Why this matters for every agency
Most agencies have a rough sense of what a good website looks like. Strong design, fast load times, works on mobile. But when you’re delivering ten or twenty sites a year for different clients across different industries, “rough sense” is not a repeatable standard.
The gaps show up at the worst times. A client calls three weeks after launch because nobody set up analytics. A website that looked perfect in the browser fails on a 4G connection because nobody ran a speed check. A new client compares their site to a competitor’s and asks why their contact form is buried on a page nobody visits.
None of that is hard to prevent. It just needs a consistent process.
This is a checklist built from the delivery end, not the design end. These are the 14 elements that should be present on every client website your agency puts out, regardless of platform, industry or budget. Some are foundational. Others are the details that separate a site that simply exists from one that actually works.
Who this is for: Agency owners, project managers and account managers who want a solid pre-launch standard. Whether you build in-house, use a white label development partner, or a mix of both, these 14 elements apply to every project.
The 14 essential elements
These are not ranked in order of importance. Every item on this list belongs on every client website. The ones you skip become the ones you explain later.
Before any design work starts, define what the website needs to make visitors do. Book a call. Request a quote. Buy a product. Subscribe to a list. One primary action. Everything else supports it. Sites without a defined goal tend to be designed for the client’s ego rather than their customers’ behaviour.
There is a difference between designing for desktop and shrinking it down, and designing for the smallest screen first.
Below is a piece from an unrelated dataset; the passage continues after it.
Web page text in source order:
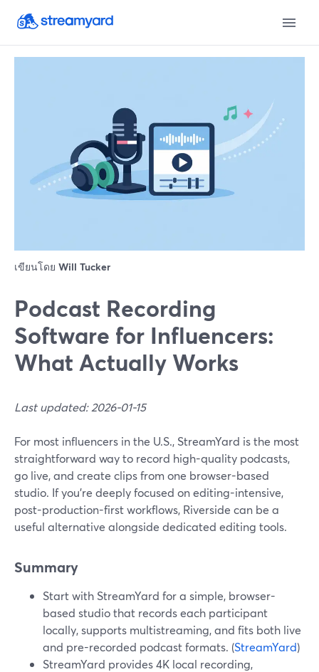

Mobile-first produces faster, cleaner code and better experiences on the devices most visitors use. Check on multiple screen sizes before any client review, not after.
Largest Contentful Paint under 2.5 seconds. Cumulative Layout Shift below 0.1. Interaction to Next Paint under 200ms. These are ranking signals and user experience signals at the same time. A site that fails Core Web Vitals is harder to rank and harder to use. Run PageSpeed Insights before handover, not after a client complains.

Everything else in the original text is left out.